GBS is a rare immune disorder, with an incidence of 0.4 to 4.0 cases per 100,000 population among all ages (9). Furthermore, the estimated risk of GBS after influenza was 17.2 cases per 1 million patients hospitalized with influenza (10). Influenza B-related GBS has a severe phenotype of pure motor deficits, whereas influenza A-related GBS mainly presents as a mild clinical phenotype (4). In fact, our patient required tracheal intubation to manage heart failure, but she had no signs of respiratory muscle paralysis.

The relative incidence of GBS after influenza was the highest in the first week after infection and it then decreased during the next 6 weeks.

GBS generally follows a monophasic course and typically does not recur, but two or more recurrent episodes have been reported in 7% of patients (11). The mean interval between recurrences in these patients was 7 years. A previous study identified a trend toward shorter intervals between subsequent recurrences and a more severe deficit with each recurrence, which may indicate that genetic and immunological host factors partly determine the clinical phenotype, irrespective of the preceding infection (12). However, none of the patients with recurrence of GBS in the past reported myocarditis as a complication, and its mechanism thus remains unclear.

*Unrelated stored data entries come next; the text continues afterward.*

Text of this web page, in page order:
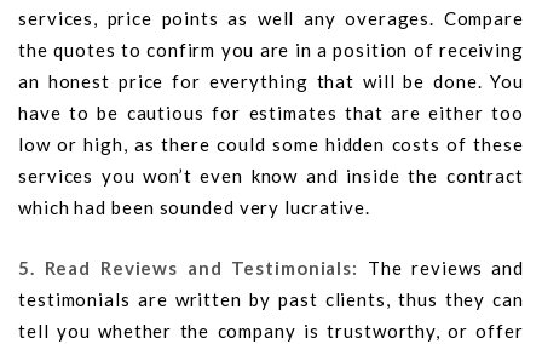
services, price points as well any overages. Compare
the quotes to confirm you are in a position of receiving
an honest price for everything that will be done. You
have to be cautious for estimates that are either too
low or high, as there could some hidden costs of these
services you won’t even know and inside the contract
which had been sounded very lucrative.
5. Read Reviews and Testimonials: The reviews and
testimonials are written by past clients, thus they can
tell you whether the company is trustworthy, or offer
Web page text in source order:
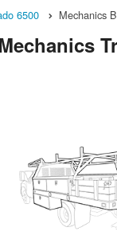
6500 Mechanics

Intensive care unit-acquired weakness (ICU-AW), which shows three phenotypes of polyneuropathy, myopathy, and/or muscle atrophy, needs to be differentiated from GBS. ICU-AW affects approximately one-third of patients who are ventilated for >7 days, particularly those treated for sepsis and multiple organ failure (13). To distinguish GBS from ICU-AW, it is important that weakness and areflexia commonly develop in an ascending pattern over 1-2 weeks after prior infection before admission to the ICU.

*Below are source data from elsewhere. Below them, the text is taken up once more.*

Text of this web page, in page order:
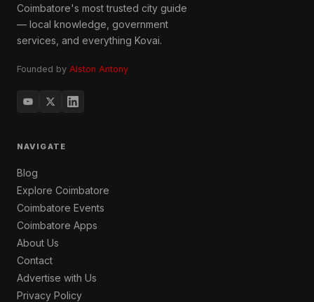
Coimbatore's most trusted city guide
— local knowledge, government
services, and everything Kovai.
Founded by Alston Antony
NAVIGATE
Blog
Explore Coimbatore
Coimbatore Events
Coimbatore Apps
About Us
Contact
Advertise with Us
Privacy Policy
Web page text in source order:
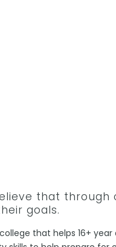
that through
goals.
that helps 16+

Immunoadsorption, initiated within 2 weeks after disease onset, is one of the treatments for GBS, and the therapeutic effect is equivalent to that of plasma exchange or intravenous immunoglobulin (IVIG) therapy (14, 15). Although the mechanisms underlying the therapeutic effects of immunoadsorption remain to be fully identified, they are based on the removal of pathogenic humoral factors from the circulating blood, such as disease-specific autoantibodies, complement, and inflammatory cytokines (16). Furthermore, immunoadsorption was found to be significantly safer than plasma exchange (17). IVIG therapy can cause an elevation of the liver enzymes or myocardial infarction (18), which can be a major problem in patients with shock using VA-ECMO. Meanwhile, immunoadsorption also has some complications, such as hypotension, tachycardia, and bradycardia, and the use of anticoagulation and central venous access can cause bleeding/hematoma (19). Thus, treatment to improve the shock state was prioritized; then, immunoadsorption for GBS was given, which also improved the patient's symptoms. Immunomodulatory therapy, including immunoadsorption and IVIG, may be used in myocarditis refractory to conventional heart failure therapy, but these are not established treatments for viral myocarditis (20). Further studies are needed to determine whether earlier immunomodulatory therapy is effective, especially for patients with myocarditis with GBS.

In conclusion, influenza virus A can cause both fulminant myocarditis and GBS simultaneously. If a neurologic abnormality presents after an improvement of fulminant myocarditis, then GBS should be considered.

The authors state that they have no Conflict of Interest (COI).